(Stored items from a collection)
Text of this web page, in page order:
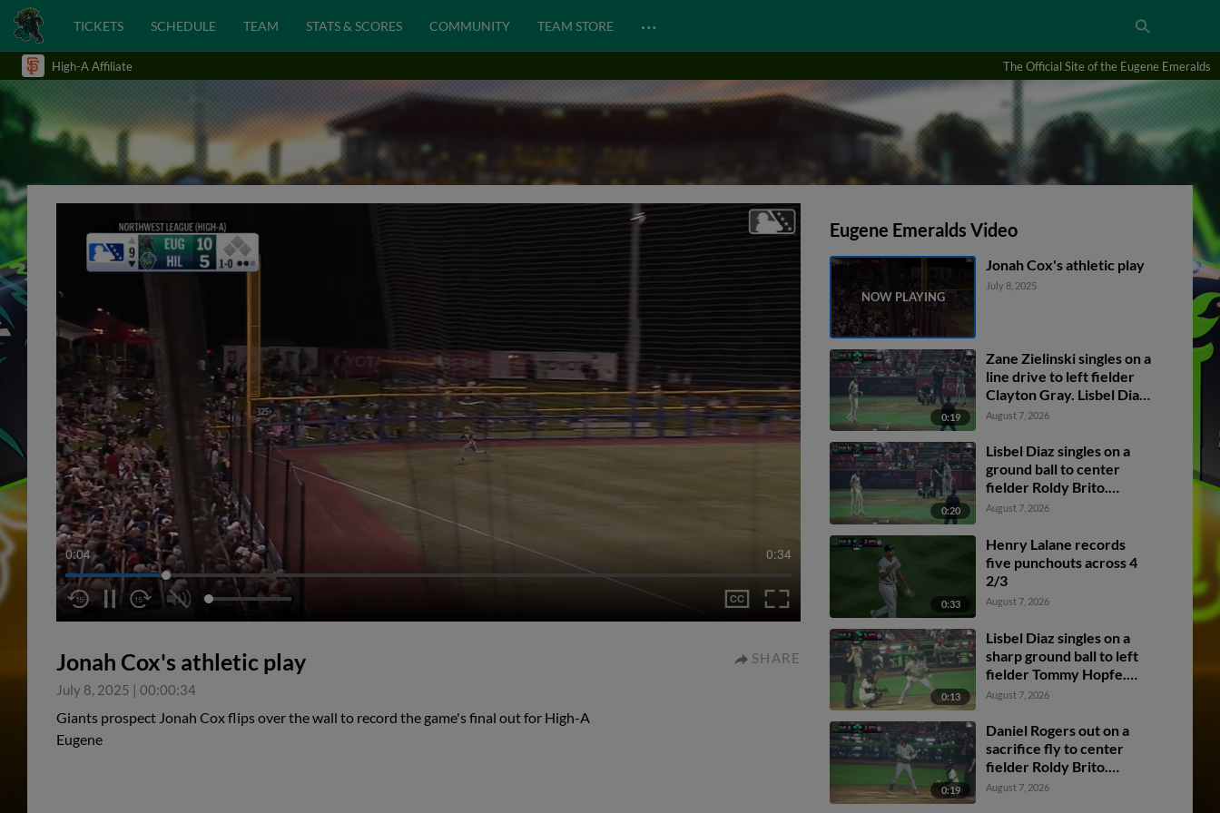
TICKETS SCHEDULE TEAM STATS & SCORES COMMUNITY TEAM STORE …
High-A Affiliate The Official Site of the Eugene Emeralds
0:05 0:34
Jonah Cox's athletic play
July 8, 2025 | 00:00:34
SHARE
Giants prospect Jonah Cox flips over the wall to record the game's final out for High-A
Eugene
Eugene Emeralds Video
Jonah Cox's athletic play
July 8, 2025
0:19
Zane Zielinski singles on a
line drive to left fielder
Clayton Gray. Lisbel Diaz
scores. Walker Martin to
August 7, 2026
0:20
Lisbel Diaz singles on a
ground ball to center
fielder Roldy Brito.
Zander Darby scores.
August 7, 2026
0:33
Henry Lalane records
five punchouts across 4
2/3
August 7, 2026
0:13
Lisbel Diaz singles on a
sharp ground ball to left
fielder Tommy Hopfe.
Robert Hipwell scores.
August 7, 2026
0:19
Daniel Rogers out on a
sacrifice fly to center
fielder Roldy Brito.
Zander Darby scores.
August 7, 2026

EXERCISE DIRECTIONS: What you write should match, character for character, the lines from the one with "Henry Lalane records" to the end of the data, both included.

EXERCISE ANSWER:
Henry Lalane records
five punchouts across 4
2/3
August 7, 2026
0:13
Lisbel Diaz singles on a
sharp ground ball to left
fielder Tommy Hopfe.
Robert Hipwell scores.
August 7, 2026
0:19
Daniel Rogers out on a
sacrifice fly to center
fielder Roldy Brito.
Zander Darby scores.
August 7, 2026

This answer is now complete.